First of all, what you describe does sound interesting. So instead of (read(), read()), you'd want to allow (a, read()) and (read(), b)?

Maybe you would indeed like CBPV for whatever reason. But you talk about "identifying possibly effectful expressions and permitting at most one of them in argument position". CBPV allows exactly zero possibly effectful expressions as arguments, exactly like monadic calculi.

Instead of (read(), read()), in CBPV you have to write

x <- read() in
y <- read() in
return (x, y)

like with monads, so you do end up "specifying the evaluation order as with monads (which inhibits optimization)".

Alternatively, you can also write (thunk (read()), thunk (read())), but that triggers no computation (in Haskell, imagine having a value of type (IO (), IO())).

But I'm not commenting on calculi related to CBPV: I just studied the CBPV paper :-)

Thanks! Doubts: Two, if you

Thanks! Doubts:

Two, if you only allow parametric polymorphism over value types, then the arity is always statically known, since the types make thunk forcing explicit. So this actually works really well, better IMO than treating arity explicitly in the obvious way.

Hm... would this lose expressiveness? I suspect yes, because I can't force a value, unless I know its type is a thunk type. Without a forall on computation types, I couldn't even internalize the typing rule of thunk as a type signature.

However, maybe that's not a problem when using CBPV as a translation target, since System F doesn't have explicit thunking. I hope to get there eventually.
I'm finally learning category theory with some success, so this time I might make it through these citations.

More pointers

FWIW: Apparently, Axelsson's Syntactic library (ICFP 2012, http://dl.acm.org/citation.cfm?id=2364573) reuses the same syntax to distinguish operator arities (with a different semantics). The "arity" A of an operator is defined by the following grammar:
A ::= Full T | T :-> A
where T is a metavariable ranging over types. The operator for application composes the let and the application syntax, and the intended semantics is different (distinguish partially applied and fully applied operators in a language that might be first-order).
I'm still undecided whether Syntactic's approach is sufficient for dealing with arity. It looks like simply constraining functions result type to be wrapped by F (with a corresponding introduction form), and relying on currying for multiple arguments, might be enough for such a limited goal. Maybe something like

FT ::= Full T | T -> FT
T ::= FT | ...

But I've not thought about the latter suggestion enough yet :-)

Thanks for answers

I'd like to thank all the answerers. I'll have to do some study before commenting on details.

I am also not sure that CBPV is worth it for arity alone, but there's also "returning intermediate results". Also, I'm trying to do things elegantly, so "there are less places where you need to be really careful" counts as an advantage.
I'll have to check, but I suspect the transformation becomes even more obvious after transforming to CBPV.

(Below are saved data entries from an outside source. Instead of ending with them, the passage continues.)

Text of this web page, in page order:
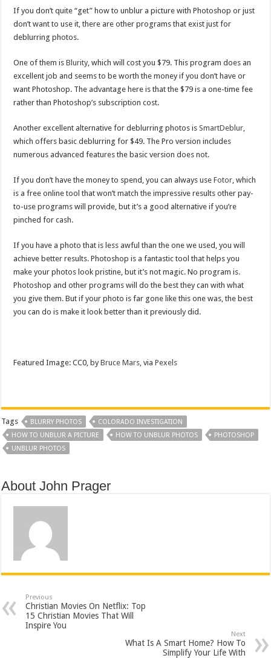
If you don’t quite “get” how to unblur a picture with Photoshop or just
don’t want to use it, there are other programs that exist just for
deblurring photos.
One of them isBlurity, which will cost you $79. This program does an
excellent job and seems to be worth the money if you don’t have or
want Photoshop. The advantage here is that the $79 is a one-time fee
rather than Photoshop’s subscription cost.
Another excellent alternative for deblurring photos isSmartDeblur,
which offers basic deblurring for $49. The Pro version includes
numerous advanced features the basic version does not.
If you don’t have the money to spend, you can always useFotor, which
is a free online tool that won’t match the impressive results other pay-
to-use programs will provide, but it’s a good alternative if you’re
pinched for cash.
If you have a photo that is less awful than the one we used, you will
achieve better results. Photoshop is a fantastic tool that helps you
make your photos look pristine, but it’s not magic. No program is.
Photoshop and other programs will do the best they can with what
you give them. But if your photo is far gone like this one was, the best
you can do is make it look better than it previously did.
Featured Image: CC0, byBruce Mars, viaPexels
Tags BLURRY PHOTOS
COLORADO INVESTIGATION
HOW TO UNBLUR A PICTURE
HOW TO UNBLUR PHOTOS
PHOTOSHOP
UNBLUR PHOTOS
About John Prager
Previous
Christian Movies On Netflix: Top
15 Christian Movies That Will
Inspire You
Next
What Is A Smart Home? How To
Simplify Your Life With

Moreover, my current calculus allows for unspecified constants, without distinguishing constructors or eliminators. I suspect CBPV would force me to separate the two, and this will help as well: constructors don't return intermediate results, eliminators totally do.

Sorry for destroying my top post

Sorry for destroying my top post. I was trying to edit Unicode back in, but the website told me that some other user (me) edited the post, so I couldn't save my changes. I didn't expect the content to have disappeared, so stupidly enough, I didn't save the content of the text box. I'd dare say it's not my fault, but whatever.

If there's an easy way to recover the old content, I'd be happy.

Debugging

Posts seem to stop at

Found it in the history, encoding issues found guilty

I luckily found the post in my browser history.

Apparently, Drupal doesn't allow to write posts containing the Unicode character U+1D706 (called "Mathematical italic small lambda"), probably because it's outside the BMP; posts are cut to the last character before that (as shown in "Debugging"). So Drupal had cut my post to the first word. I've switched to the more usual lambda (inside the BMP) instead.